=== TASK ITEM ===
In the records below, repeat exactly the lines between the line holding "leads to long" and the line holding "How have you", inclusive, and drop the pictures.

=== INPUT RECORDS ===

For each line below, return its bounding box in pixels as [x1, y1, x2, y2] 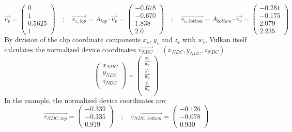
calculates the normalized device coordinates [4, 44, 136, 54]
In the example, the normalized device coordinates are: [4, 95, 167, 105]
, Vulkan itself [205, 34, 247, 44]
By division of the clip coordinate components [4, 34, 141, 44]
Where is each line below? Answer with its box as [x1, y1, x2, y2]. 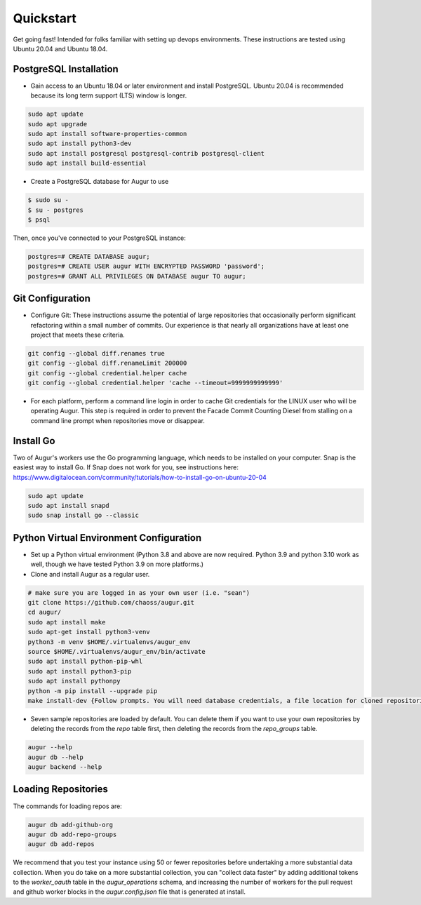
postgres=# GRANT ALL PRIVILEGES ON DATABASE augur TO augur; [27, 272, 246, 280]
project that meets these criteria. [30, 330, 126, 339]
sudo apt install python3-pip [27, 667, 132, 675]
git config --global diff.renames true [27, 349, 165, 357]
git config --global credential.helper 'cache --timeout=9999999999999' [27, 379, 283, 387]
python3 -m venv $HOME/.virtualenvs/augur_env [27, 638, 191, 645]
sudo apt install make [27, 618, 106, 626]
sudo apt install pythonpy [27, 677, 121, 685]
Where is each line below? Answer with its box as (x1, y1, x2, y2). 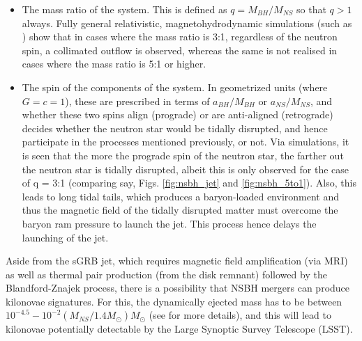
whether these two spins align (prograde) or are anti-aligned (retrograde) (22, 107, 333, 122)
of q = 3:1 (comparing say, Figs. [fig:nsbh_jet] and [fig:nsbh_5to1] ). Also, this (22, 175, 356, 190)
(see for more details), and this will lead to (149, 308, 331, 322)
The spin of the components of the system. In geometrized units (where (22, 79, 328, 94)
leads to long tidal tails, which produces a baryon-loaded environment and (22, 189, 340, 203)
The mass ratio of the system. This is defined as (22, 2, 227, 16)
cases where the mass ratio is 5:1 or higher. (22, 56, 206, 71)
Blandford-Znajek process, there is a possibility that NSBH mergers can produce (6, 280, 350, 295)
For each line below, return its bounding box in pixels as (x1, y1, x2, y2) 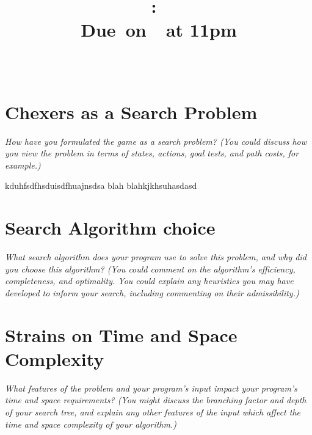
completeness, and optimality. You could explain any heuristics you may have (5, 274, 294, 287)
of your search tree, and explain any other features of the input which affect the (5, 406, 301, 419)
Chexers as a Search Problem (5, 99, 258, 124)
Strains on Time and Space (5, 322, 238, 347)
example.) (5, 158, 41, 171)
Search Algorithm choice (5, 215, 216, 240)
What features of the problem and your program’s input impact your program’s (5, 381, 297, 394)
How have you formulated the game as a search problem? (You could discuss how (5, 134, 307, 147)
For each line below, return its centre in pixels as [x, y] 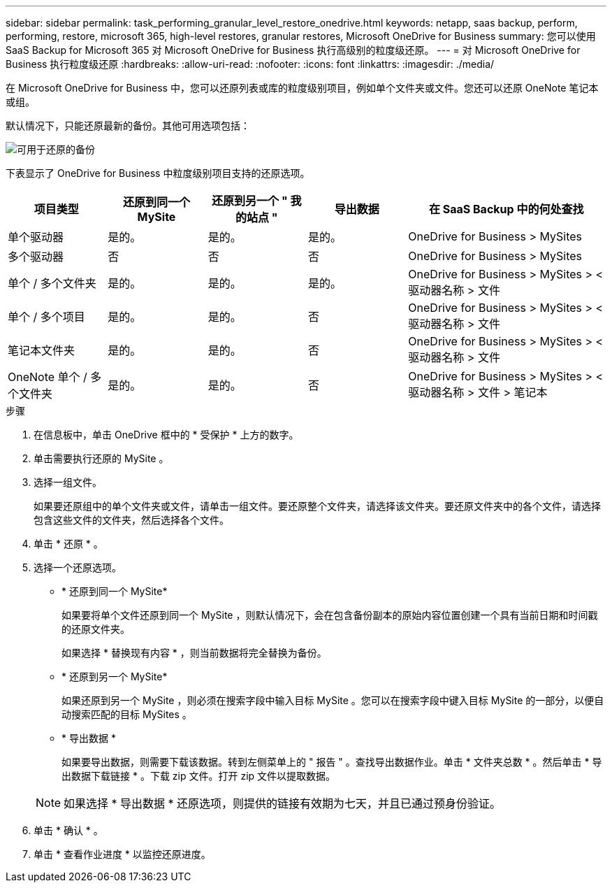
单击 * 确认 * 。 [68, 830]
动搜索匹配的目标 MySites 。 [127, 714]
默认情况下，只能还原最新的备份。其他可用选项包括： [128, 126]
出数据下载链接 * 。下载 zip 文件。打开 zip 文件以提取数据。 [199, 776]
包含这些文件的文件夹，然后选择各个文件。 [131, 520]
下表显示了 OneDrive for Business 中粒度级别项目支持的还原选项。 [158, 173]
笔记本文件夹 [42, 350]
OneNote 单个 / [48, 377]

=== RESPONSE ===
leads to long tidal tails, which produces a baryon-loaded environment and (22, 189, 340, 203)
The mass ratio of the system. This is defined as (22, 2, 227, 16)
cases where the mass ratio is 5:1 or higher. (22, 56, 206, 71)
Blandford-Znajek process, there is a possibility that NSBH mergers can produce (6, 280, 350, 295)
For each line below, return its bounding box in pixels as (x1, y1, x2, y2) 
completeness, and optimality. You could explain any heuristics you may have (5, 274, 294, 287)
of your search tree, and explain any other features of the input which affect the (5, 406, 301, 419)
Chexers as a Search Problem (5, 99, 258, 124)
Strains on Time and Space (5, 322, 238, 347)
example.) (5, 158, 41, 171)
Search Algorithm choice (5, 215, 216, 240)
What features of the problem and your program’s input impact your program’s (5, 381, 297, 394)
How have you formulated the game as a search problem? (You could discuss how (5, 134, 307, 147)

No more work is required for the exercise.